Chinese markets also declined. The Hang Seng index fell 1% to 19,666.12, while the Shanghai Composite index dropped 0.7% to 3,357.82.
Australia's S&P/ASX 200 shed 1.9% to 8,153.80, while the Kospi in South Korea slipped 1.5% to 2,447.17. India's Sensex fell 0.9%.
In Taiwan, the Taiex lost 1.5%, while Bangkok's SET fell 0.6%.
On Wednesday, the S&P 500 fell 2.9%, just shy of its biggest loss for the year, to close at 5,872.16. The Dow Jones Industrial Average lost 1,123 points, or 2.6%, to 42,326.87, and the Nasdaq composite dropped 3.6% to 19,392.69.

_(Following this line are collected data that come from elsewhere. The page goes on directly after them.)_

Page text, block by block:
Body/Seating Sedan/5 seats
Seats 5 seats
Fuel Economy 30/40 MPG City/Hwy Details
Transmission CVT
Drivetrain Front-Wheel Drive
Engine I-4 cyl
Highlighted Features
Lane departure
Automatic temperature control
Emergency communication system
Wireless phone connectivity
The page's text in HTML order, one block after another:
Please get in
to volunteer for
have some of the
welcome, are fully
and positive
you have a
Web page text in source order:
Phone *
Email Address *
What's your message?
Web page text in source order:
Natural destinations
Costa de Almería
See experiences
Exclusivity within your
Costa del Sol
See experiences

The Russell 2000 index of small-cap stocks tumbled 4.4%.
Wednesday's rate cut is the third this year after it began in September to lower rates from a two-decade high to support the job market. Wall Street loves easier interest rates, but the cut was already widely expected and investors were more focused on how much more the Fed will cut next year.

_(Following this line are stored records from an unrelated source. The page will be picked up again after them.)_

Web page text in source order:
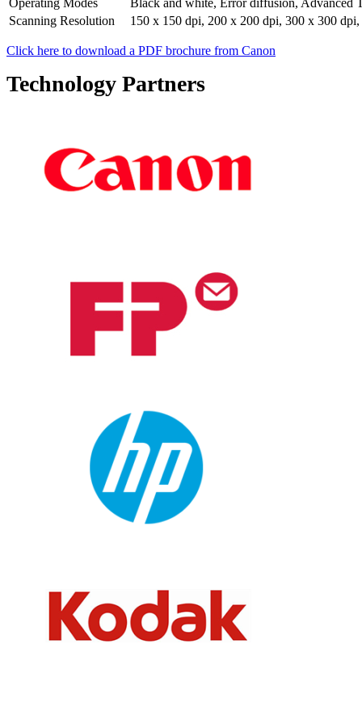
Operating Modes
Black and white, Error diffusion, Advanced
Scanning Resolution
150 x 150 dpi, 200 x 200 dpi, 300 x 300
Click here to download a PDF brochure from Canon
Technology Partners
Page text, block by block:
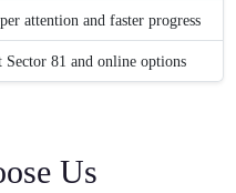
attention and faster progress
81 and online options
Us
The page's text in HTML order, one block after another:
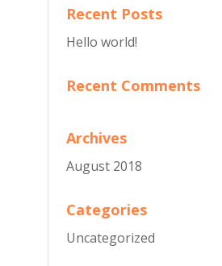
Recent Posts
Hello world!
Recent Comments
Archives
August 2018
Categories
Uncategorized
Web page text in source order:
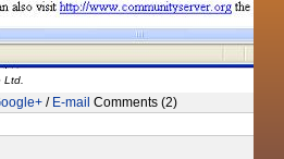
Ltd.
/ E-mail Comments (2)
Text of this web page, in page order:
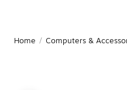
Home / Computers &
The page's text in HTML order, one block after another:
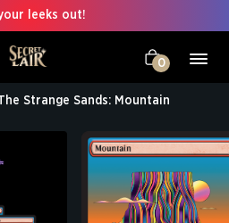
leeks out!
0
Strange Sands: Mountain
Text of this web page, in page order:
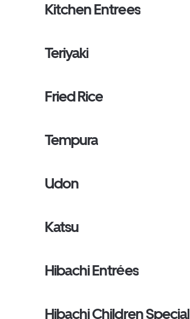
Kitchen Entrees
Teriyaki
Fried Rice
Tempura
Udon
Katsu
Hibachi Entrées
Hibachi Children Special
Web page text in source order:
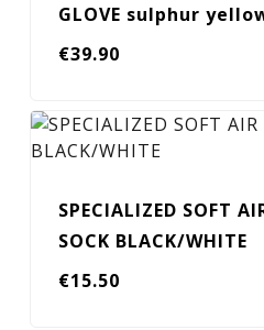
GLOVE sulphur
€39.90
SPECIALIZED SOFT
SOCK BLACK/WHITE
€15.50
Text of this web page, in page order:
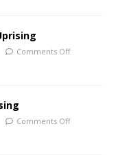
Comments Off
Comments Off
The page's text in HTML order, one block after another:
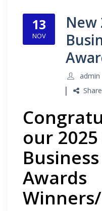
13
NOV
New
admin
Share
our
Awards
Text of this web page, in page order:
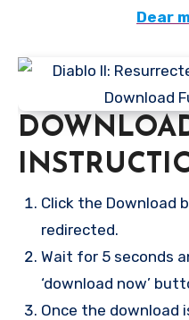
Dear
Click the Download
redirected.
Wait for 5 seconds
‘download now’
Once the download
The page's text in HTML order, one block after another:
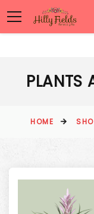
PLANTS
HOME
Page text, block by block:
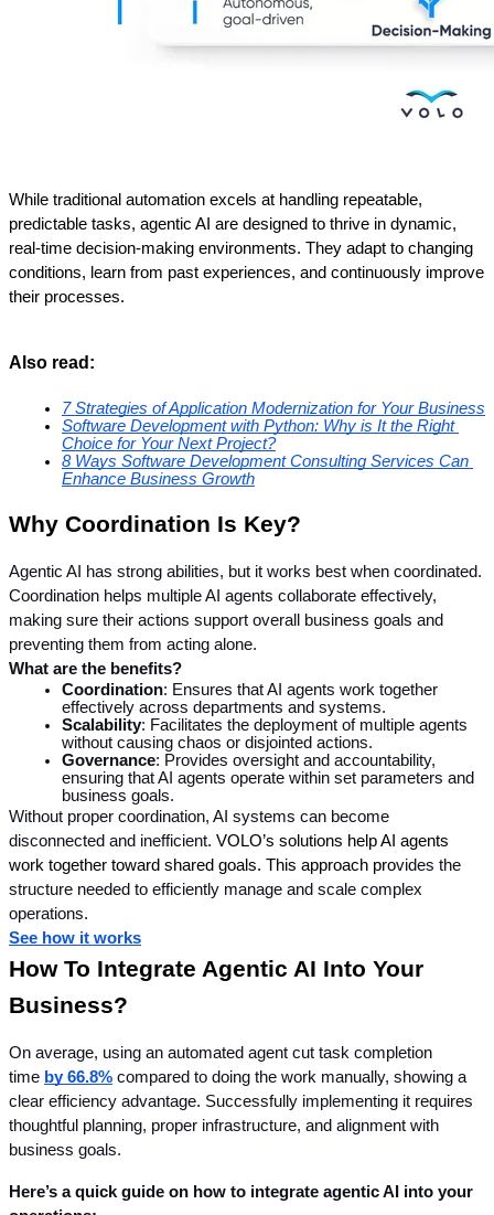
While traditional automation excels at handling repeatable,
predictable tasks, agentic AI are designed to thrive in dynamic,
real-time decision-making environments. They adapt to changing
conditions, learn from past experiences, and continuously improve
their processes.
Also read:
7 Strategies of Application Modernization for Your Business
Software Development with Python: Why is It the Right
Choice for Your Next Project?
8 Ways Software Development Consulting Services Can
Enhance Business Growth
Why Coordination Is Key?
Agentic AI has strong abilities, but it works best when coordinated.
Coordination helps multiple AI agents collaborate effectively,
making sure their actions support overall business goals and
preventing them from acting alone.
What are the benefits?
Coordination: Ensures that AI agents work together
effectively across departments and systems.
Scalability: Facilitates the deployment of multiple agents
without causing chaos or disjointed actions.
Governance: Provides oversight and accountability,
ensuring that AI agents operate within set parameters and
business goals.
Without proper coordination, AI systems can become
disconnected and inefficient. VOLO’s solutions help AI agents
work together toward shared goals. This approach provides the
structure needed to efficiently manage and scale complex
operations.
See how it works
How To Integrate Agentic AI Into Your
Business?
On average, using an automated agent cut task completion
time by 66.8% compared to doing the work manually, showing a
clear efficiency advantage. Successfully implementing it requires
thoughtful planning, proper infrastructure, and alignment with
business goals.
Here’s a quick guide on how to integrate agentic AI into your

A lot is riding on it, particularly after expectations for a series of cuts in 2025 helped the U.S. stock market set an all-time high 57 times so far in 2024.
Fed officials released projections on Wednesday showing the median expectation among them is for two more cuts to the federal funds rate in 2025, or half a percentage point’s worth. That’s down from the four cuts expected just three months ago.

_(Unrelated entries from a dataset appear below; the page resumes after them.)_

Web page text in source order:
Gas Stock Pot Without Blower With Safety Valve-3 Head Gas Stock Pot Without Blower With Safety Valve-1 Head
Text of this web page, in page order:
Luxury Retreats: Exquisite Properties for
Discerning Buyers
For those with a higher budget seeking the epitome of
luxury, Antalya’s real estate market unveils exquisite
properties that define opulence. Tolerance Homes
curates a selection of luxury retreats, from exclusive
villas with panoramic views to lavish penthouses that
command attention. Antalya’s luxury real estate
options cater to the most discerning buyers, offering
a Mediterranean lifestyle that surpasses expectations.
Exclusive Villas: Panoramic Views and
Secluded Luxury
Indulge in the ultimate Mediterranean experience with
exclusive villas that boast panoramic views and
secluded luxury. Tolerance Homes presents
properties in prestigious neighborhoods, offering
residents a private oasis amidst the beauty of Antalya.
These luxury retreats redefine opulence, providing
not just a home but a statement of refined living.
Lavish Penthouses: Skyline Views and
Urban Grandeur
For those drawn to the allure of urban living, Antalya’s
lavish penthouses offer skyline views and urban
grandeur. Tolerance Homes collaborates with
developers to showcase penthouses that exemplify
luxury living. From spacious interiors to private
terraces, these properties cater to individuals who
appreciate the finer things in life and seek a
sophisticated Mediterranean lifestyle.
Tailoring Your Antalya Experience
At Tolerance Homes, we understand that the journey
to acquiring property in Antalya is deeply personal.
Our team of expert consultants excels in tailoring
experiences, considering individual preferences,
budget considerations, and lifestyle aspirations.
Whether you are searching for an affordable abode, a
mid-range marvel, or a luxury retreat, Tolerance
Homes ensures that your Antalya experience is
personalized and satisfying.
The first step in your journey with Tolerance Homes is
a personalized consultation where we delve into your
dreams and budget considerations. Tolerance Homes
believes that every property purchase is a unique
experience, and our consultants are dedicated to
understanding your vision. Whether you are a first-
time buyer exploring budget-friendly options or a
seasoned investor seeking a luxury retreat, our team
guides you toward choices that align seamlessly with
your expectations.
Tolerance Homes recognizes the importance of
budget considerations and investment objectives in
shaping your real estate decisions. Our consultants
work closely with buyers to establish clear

“We are in a new phase of the process,” Fed Chair Jerome Powell said.
Asked why Fed officials are looking to slow their cuts, he pointed to how well the job market is performing overall and how recent inflation readings have picked up.
Powell said some Fed officials, but not all, are also already trying to incorporate uncertainties inherent in a new administration coming into the White House. Worries are rising on Wall Street that President-elect Donald Trump’s preference for tariffs and other policies could further fuel inflation.
“When the path is uncertain, you go a little slower,” Powell said. It’s “not unlike driving on a foggy night or walking into a dark room full of furniture. You just slow down.”
The reduced expectations for 2025 rate cuts sent Treasury yields higher, squeezing the stock market.
The yield on the 10-year Treasury rose to 4.51% from 4.40% late Tuesday, which is a notable move for the bond market. The two-year yield, which more closely tracks expectations for Fed action, climbed to 4.35% from 4.25%.
Nvidia, the superstar stock responsible for a chunk of Wall Street’s rally to records in recent years, fell 1.1% to extend its weekslong funk. It has dropped more than 13% from its record set last month and fallen in nine of the last 10 days as its big momentum slows.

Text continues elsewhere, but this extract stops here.